How Technology Can Be Used to Lessen the Damage from Natural Disasters

By Greg Koller | June 29, 2021

In 2020 alone, more than 10.3 million acres were burned by wildfires across the United States, a level three times higher than the 10-year average from 1990 to 2000 10. Between fire suppression costs, direct and indirect costs, wildfires in 2020 cost the United States upwards of $170 billion. Add in floods, hurricanes, and other natural disasters, and the toll of disasters on Americans is astronomical.

Andre Coleman and a team of researchers at Pacific Northwest National Laboratory (PNNL) are part of the First Five Consortium, a group of government, industry, and academia experts committed to using technology to lessen the impact of wildfires and other natural disasters.
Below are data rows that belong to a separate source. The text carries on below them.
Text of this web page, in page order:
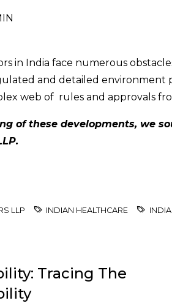
in India face numerous
and detailed
web of rules and approvals
of these developments, we
LLP INDIAN HEALTHCARE
Tracing The

The researchers are expanding PNNL’s operational Rapid Analytics for Disaster Response (RADR) image analytics and modeling suite to mitigate damage to key energy infrastructure. Using a combination of image capturing technology (satellite, airborne, and drone images), artificial intelligence (AI), and cloud computing, Coleman and the team are working to not only assess damage but also predict it.

Accurately forecasting the movement of natural disasters—wildfires, floods, hurricanes, windstorms, tornados, and earthquakes—gives first responders a jump, allowing them to take measures to reduce damage, conduct advanced resource planning, and increase infrastructure restoration time. For example, should a fire reach an electrical substation or other grid infrastructure, an entire community—homes, businesses, and schools—would experience a power outage that could take days to restore.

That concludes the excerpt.